Самым непостижимым и роковым из этих безрассудных выдвижений было, конечно, назначение личного врага Наполеона Бернадота, чье гасконское ухарство явно претило императору. Известно, чем тот отплатил за оказанную ему милость. Но Бернадот обладал одним преимуществом — он приходился шурином Жозефу, а Наполеон, как глава клана, всегда считался с семейными узами. Помимо всего прочего, именно эти связи обеспечили Бернадоту прощение за его преступные действия при Ауэрштедте, за которые любой другой принц поплатился бы головой, а также за его более чем странное поведение при Ваграме, повлекшее за собой лишь краткую и безобидную опалу. Став королем Швеции с молчаливого согласия Господина, не пожелавшего этому препятствовать, ничтожный авантюрист, одурманенный положенным его сану фимиамом, немедленно превратился в заклятого врага моего благодетеля и своей родины. В истории имя его звучит поношением, и не приходится удивляться, что вероотступники — лютеране всей Швеции гордятся им.
И такова почти всегда была награда, когда Наполеон пытался возвысить людей из своего окружения. Сын Революции получил в наследство от матери общество, состоявшее главным образом из подонков и лакеев. Кроме военных среди них были высоко одаренные холуи: достаточно назвать Талейрана и Фуше, превратившихся при нём в законченных проходимцев, какими бы они стали при любом режиме. Можно без преувеличения сказать, что их низость словно бы возрастала вместе с его величием настолько, что до конца света вряд ли удастся воздать им по заслугам. В той или иной мере это происходило на каждой ступени государственной лестницы, и их низость и предательство, расцветшие в его царствование, еще более удивительны, чем его слава, словно чрезмерный блеск светила невиданно усиливал всеобщее разложение. Стоило ему померкнуть, как вонь стала невыносимой…
Правда и то, что Наполеон никогда не умел наказывать, — это случалось на каждом шагу и на каждой странице его жизни и способно вывести из себя.
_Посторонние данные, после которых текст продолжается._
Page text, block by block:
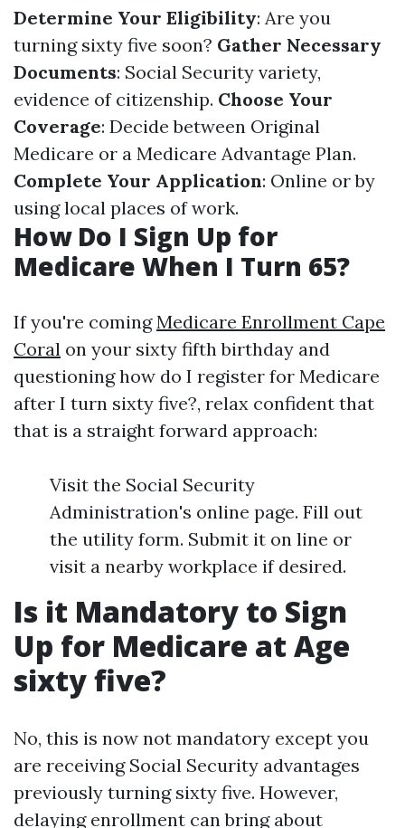
Determine Your Eligibility: Are you
turning sixty five soon? Gather Necessary
Documents: Social Security variety,
evidence of citizenship. Choose Your
Coverage: Decide between Original
Medicare or a Medicare Advantage Plan.
Complete Your Application: Online or by
using local places of work.
How Do I Sign Up for
Medicare When I Turn 65?
If you're comingMedicare Enrollment Cape
Coral on your sixty fifth birthday and
questioning how do I register for Medicare
after I turn sixty five?, relax confident that
that is a straight forward approach:
Visit the Social Security
Administration's online page. Fill out
the utility form. Submit it on line or
visit a nearby workplace if desired.
Is it Mandatory to Sign
Up for Medicare at Age
sixty five?
No, this is now not mandatory except you
are receiving Social Security advantages
previously turning sixty five. However,
delaying enrollment can bring about
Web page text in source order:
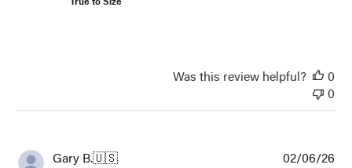
Was this review helpful?
0
0
Gary B.🇺🇸 02/06/26
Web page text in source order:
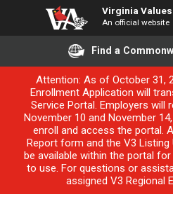
Virginia
An official website
Find a
Attention: As of October 31,
Enrollment Application will
Service Portal. Employers will
November 10 and November
enroll and access the portal.
Report form and the V3 Listing
be available within the portal
to use. For questions or
assigned V3 Regional
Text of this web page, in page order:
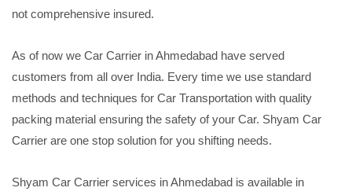
not comprehensive insured.
As of now we Car Carrier in Ahmedabad have served
customers from all over India. Every time we use standard
methods and techniques for Car Transportation with quality
packing material ensuring the safety of your Car. Shyam Car
Carrier are one stop solution for you shifting needs.
Shyam Car Carrier services in Ahmedabad is available in
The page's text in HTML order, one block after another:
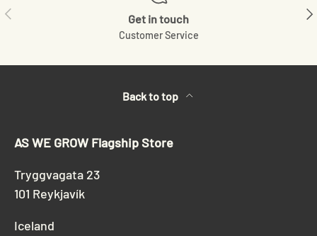
Previous
Get in touch
Customer Service
Back to top
AS WE GROW Flagship Store
Tryggvagata 23
101 Reykjavík
Iceland
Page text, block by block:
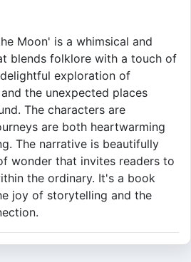
Moon' is a whimsical and
blends folklore with a touch of
exploration of
the unexpected places
The characters are
are both heartwarming
The narrative is beautifully
wonder that invites readers to
the ordinary. It's a book
joy of storytelling and the
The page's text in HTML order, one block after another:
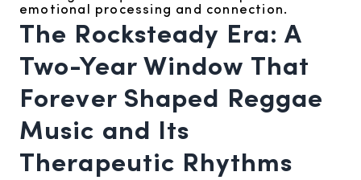
emotional processing and connection.
The Rocksteady Era: A
Two-Year Window That
Forever Shaped Reggae
Music and Its
Therapeutic Rhythms

Вот, быть может, основная черта страннейшего из странных, кого так часто пытались представить тираном, и кто в действительности всегда был глубочайшим фаталистом (непонятно от кого унаследовав это качество), неспособным таить зло, вечно боялся нанести ущерб своему делу, принизив тех, кого он возвысил, немедленно переставал желать и действовать, едва ему казалось, что он слышит голос своей судьбы, и, исполненный безмолвного смирения, покорно садился у колодезя скорби [121].
«Стенать, — говорил он, — ниже моего достоинства и не в моём вкусе. Я приказываю и молчу».
Сколько их было? Тысяч пятьсот–шестьсот. Неизвестно. Число погибших французов достигает миллиона, однако не по вине их полководца, но вследствие обстоятельств, сыгравших не меньшую роль, чем Божественная воля.
Никто в Европе не желал мира столь страстно, как Наполеон, ибо мир был необходим ему для того, чтобы осуществить блестящие замыслы, порожденные его бессмертным гением, но достичь его он так и не смог.
С 1796-го по 1815 год пытался он завоевать этот бесконечно желанный земной рай, у врат которого погибли все его армии.
И что за армии! Мир не знал ничего подобного доселе! Чтобы зачать и выносить эту легендарную армию его мечты и славы, понадобилось четырнадцать веков мучительного созревания. Начало было положено бедными и возвышенными апостолами, проповедовавшими варварам, святыми, жившими при Меровингах и Каролингах, которые драгоценной кровью Христовой сплотили всю французскую землю; затем потребовалось рыцарство крестовых походов с его необычайным подъемом; затем — кошмарная Столетняя война с англичанами, ужасные судороги XIV–XV веков, когда царство Божьей Матери находилось на краю гибели, и наконец — смрадная эпоха правления Бурбонов и гильотины революционного террора. Трудно назвать другой народ, вынесший больше страданий, заплативший за все своей кровью и столь глубоко втоптанный в грязь.
Несомненно, он впадал в нечестие — по крайней мере, так казалось, как впрочем, и все другие народы, даже в Испании, да иначе и быть не могло в конце XVIII века. Но это нечестие было поверхностным, как пленка или род духовной парши, подхваченной при Бурбонах и не поразившей внутренностей, которую можно было излечить ваннами из крови и огня. Франция неотделима от Господа Бога — доказательством тому служат многочисленные чудовищные эксперименты, в особенности опыт Французской революции. Именно потому, что она была самой щедрой из наций, отлученная на время от христианской веры, она не могла не поддаться величественному обману 1789 года и страшному безумию, которое последовало за ним. Потому–то и нужен был этой покинутой монахине живой и воплощенный Бог, Бог осязаемый, который утешил бы её, и когда явился Наполеон, она тут же узнала его и с громким воплем самоотверженной любви всецело предалась ему.